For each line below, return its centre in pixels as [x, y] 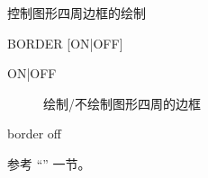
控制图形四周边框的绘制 [77, 13]
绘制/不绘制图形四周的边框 [122, 103]
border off [34, 133]
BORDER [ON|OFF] [65, 43]
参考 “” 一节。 [49, 163]
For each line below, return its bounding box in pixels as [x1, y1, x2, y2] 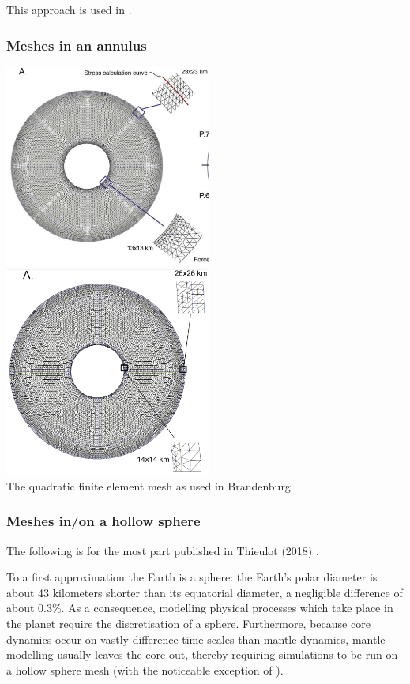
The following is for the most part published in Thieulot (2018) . [6, 542, 319, 558]
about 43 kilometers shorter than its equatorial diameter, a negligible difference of [6, 584, 403, 600]
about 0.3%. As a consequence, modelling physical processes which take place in [6, 599, 393, 616]
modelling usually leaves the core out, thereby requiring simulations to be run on [6, 646, 398, 663]
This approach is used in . [6, 2, 132, 17]
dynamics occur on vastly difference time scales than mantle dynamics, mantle [6, 630, 386, 647]
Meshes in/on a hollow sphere [6, 511, 201, 531]
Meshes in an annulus [6, 35, 147, 54]
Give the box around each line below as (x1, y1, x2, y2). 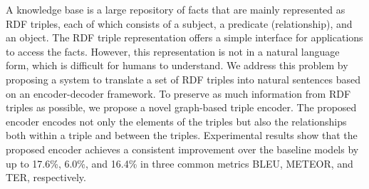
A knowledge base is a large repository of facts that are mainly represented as (6, 2, 345, 16)
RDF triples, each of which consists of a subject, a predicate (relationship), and (6, 16, 353, 31)
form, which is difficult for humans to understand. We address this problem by (6, 58, 348, 73)
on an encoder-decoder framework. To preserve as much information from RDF (6, 86, 351, 101)
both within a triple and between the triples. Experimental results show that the (6, 128, 358, 143)
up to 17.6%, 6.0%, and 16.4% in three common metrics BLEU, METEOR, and (6, 155, 353, 170)
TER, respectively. (6, 170, 86, 185)
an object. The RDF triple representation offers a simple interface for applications (6, 30, 363, 45)
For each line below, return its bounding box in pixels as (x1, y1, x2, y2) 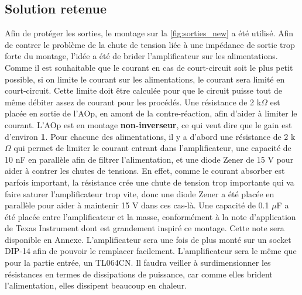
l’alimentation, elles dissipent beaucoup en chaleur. (5, 279, 187, 291)
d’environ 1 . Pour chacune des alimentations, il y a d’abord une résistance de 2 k (5, 130, 296, 142)
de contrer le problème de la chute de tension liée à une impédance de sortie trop (5, 38, 295, 50)
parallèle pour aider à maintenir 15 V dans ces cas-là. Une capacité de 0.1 (5, 199, 269, 211)
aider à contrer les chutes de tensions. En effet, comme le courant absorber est (5, 164, 285, 177)
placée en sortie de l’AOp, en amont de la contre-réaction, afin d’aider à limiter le (5, 107, 297, 119)
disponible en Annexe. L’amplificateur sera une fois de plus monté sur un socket (5, 233, 291, 245)
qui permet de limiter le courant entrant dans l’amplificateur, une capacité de (13, 142, 291, 154)
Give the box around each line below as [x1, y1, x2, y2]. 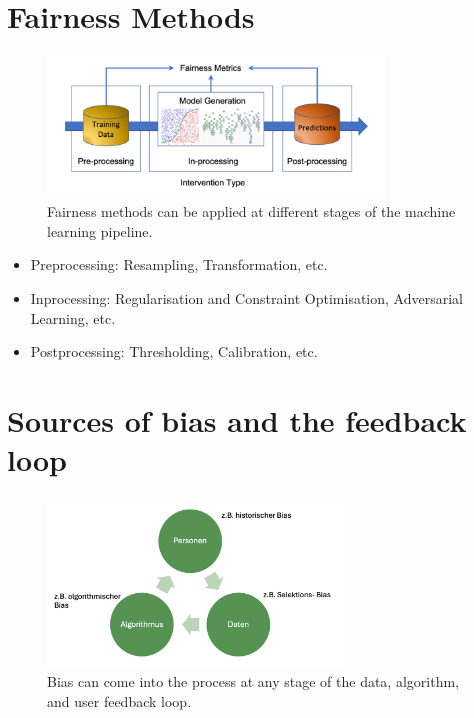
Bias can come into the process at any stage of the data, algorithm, [47, 671, 459, 692]
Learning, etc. [30, 307, 116, 328]
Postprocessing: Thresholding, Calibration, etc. [30, 341, 318, 362]
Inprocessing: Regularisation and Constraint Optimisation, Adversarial [30, 287, 463, 308]
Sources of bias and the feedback [7, 399, 467, 440]
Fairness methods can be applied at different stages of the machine [47, 201, 456, 222]
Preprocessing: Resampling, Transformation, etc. [30, 254, 328, 275]
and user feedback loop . [47, 690, 192, 711]
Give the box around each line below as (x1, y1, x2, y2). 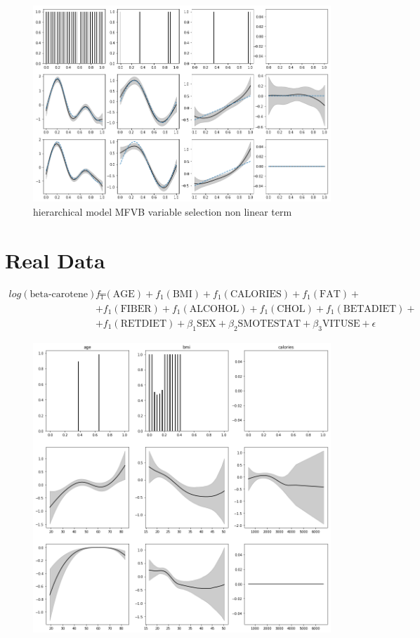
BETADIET (343, 304, 397, 314)
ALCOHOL (189, 304, 239, 314)
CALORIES (230, 289, 282, 299)
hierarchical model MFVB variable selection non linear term (33, 204, 292, 219)
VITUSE (322, 318, 360, 329)
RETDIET (120, 318, 166, 329)
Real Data (5, 245, 105, 274)
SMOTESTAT (237, 318, 301, 329)
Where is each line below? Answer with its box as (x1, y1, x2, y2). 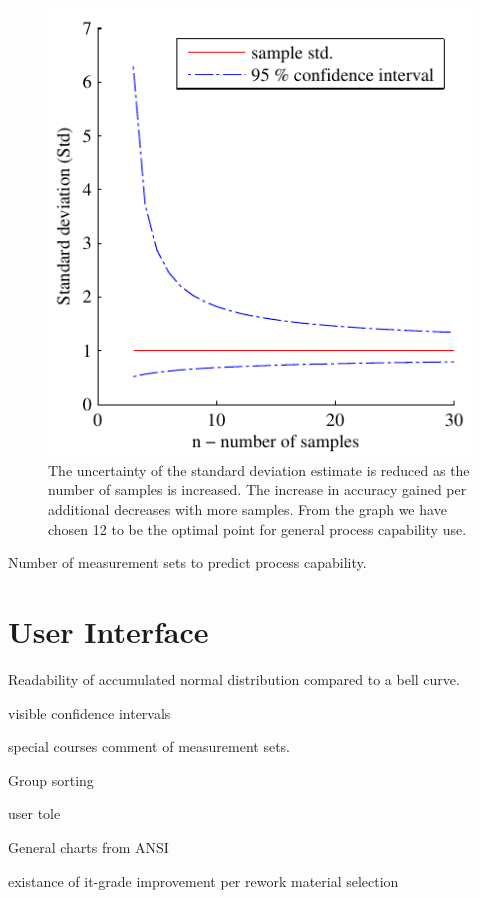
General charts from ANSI (8, 836, 169, 857)
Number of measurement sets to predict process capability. (8, 552, 367, 573)
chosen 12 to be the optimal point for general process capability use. (48, 518, 467, 539)
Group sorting (8, 769, 94, 790)
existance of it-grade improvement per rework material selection (8, 870, 399, 891)
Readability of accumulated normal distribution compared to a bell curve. (8, 668, 460, 689)
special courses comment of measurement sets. (8, 736, 291, 757)
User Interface (8, 611, 209, 652)

= = =

* _TASK PROMPT_:
Copy each entry exactly, with no pictures.

* _REPLY TO THE EXERCISE_:
For each line below, return its centre in pixels as [x, y] 
控制图形四周边框的绘制 [77, 13]
绘制/不绘制图形四周的边框 [122, 103]
border off [34, 133]
BORDER [ON|OFF] [65, 43]
参考 “” 一节。 [49, 163]
For each line below, return its bounding box in pixels as [x1, y1, x2, y2] 
The following is for the most part published in Thieulot (2018) . [6, 542, 319, 558]
about 43 kilometers shorter than its equatorial diameter, a negligible difference of [6, 584, 403, 600]
about 0.3%. As a consequence, modelling physical processes which take place in [6, 599, 393, 616]
modelling usually leaves the core out, thereby requiring simulations to be run on [6, 646, 398, 663]
This approach is used in . [6, 2, 132, 17]
dynamics occur on vastly difference time scales than mantle dynamics, mantle [6, 630, 386, 647]
Meshes in/on a hollow sphere [6, 511, 201, 531]
Meshes in an annulus [6, 35, 147, 54]
Give the box around each line below as (x1, y1, x2, y2). 
A knowledge base is a large repository of facts that are mainly represented as (6, 2, 345, 16)
RDF triples, each of which consists of a subject, a predicate (relationship), and (6, 16, 353, 31)
form, which is difficult for humans to understand. We address this problem by (6, 58, 348, 73)
on an encoder-decoder framework. To preserve as much information from RDF (6, 86, 351, 101)
both within a triple and between the triples. Experimental results show that the (6, 128, 358, 143)
up to 17.6%, 6.0%, and 16.4% in three common metrics BLEU, METEOR, and (6, 155, 353, 170)
TER, respectively. (6, 170, 86, 185)
an object. The RDF triple representation offers a simple interface for applications (6, 30, 363, 45)
For each line below, return its bounding box in pixels as (x1, y1, x2, y2) 
l’alimentation, elles dissipent beaucoup en chaleur. (5, 279, 187, 291)
d’environ 1 . Pour chacune des alimentations, il y a d’abord une résistance de 2 k (5, 130, 296, 142)
de contrer le problème de la chute de tension liée à une impédance de sortie trop (5, 38, 295, 50)
parallèle pour aider à maintenir 15 V dans ces cas-là. Une capacité de 0.1 (5, 199, 269, 211)
aider à contrer les chutes de tensions. En effet, comme le courant absorber est (5, 164, 285, 177)
placée en sortie de l’AOp, en amont de la contre-réaction, afin d’aider à limiter le (5, 107, 297, 119)
disponible en Annexe. L’amplificateur sera une fois de plus monté sur un socket (5, 233, 291, 245)
qui permet de limiter le courant entrant dans l’amplificateur, une capacité de (13, 142, 291, 154)
Give the box around each line below as [x1, y1, x2, y2]. 
Bias can come into the process at any stage of the data, algorithm, [47, 671, 459, 692]
Learning, etc. [30, 307, 116, 328]
Postprocessing: Thresholding, Calibration, etc. [30, 341, 318, 362]
Inprocessing: Regularisation and Constraint Optimisation, Adversarial [30, 287, 463, 308]
Sources of bias and the feedback [7, 399, 467, 440]
Fairness methods can be applied at different stages of the machine [47, 201, 456, 222]
Preprocessing: Resampling, Transformation, etc. [30, 254, 328, 275]
and user feedback loop . [47, 690, 192, 711]
Give the box around each line below as (x1, y1, x2, y2). 
BETADIET (343, 304, 397, 314)
ALCOHOL (189, 304, 239, 314)
CALORIES (230, 289, 282, 299)
hierarchical model MFVB variable selection non linear term (33, 204, 292, 219)
VITUSE (322, 318, 360, 329)
RETDIET (120, 318, 166, 329)
Real Data (5, 245, 105, 274)
SMOTESTAT (237, 318, 301, 329)
Where is each line below? Answer with its box as (x1, y1, x2, y2). 
General charts from ANSI (8, 836, 169, 857)
Number of measurement sets to predict process capability. (8, 552, 367, 573)
chosen 12 to be the optimal point for general process capability use. (48, 518, 467, 539)
Group sorting (8, 769, 94, 790)
existance of it-grade improvement per rework material selection (8, 870, 399, 891)
Readability of accumulated normal distribution compared to a bell curve. (8, 668, 460, 689)
special courses comment of measurement sets. (8, 736, 291, 757)
User Interface (8, 611, 209, 652)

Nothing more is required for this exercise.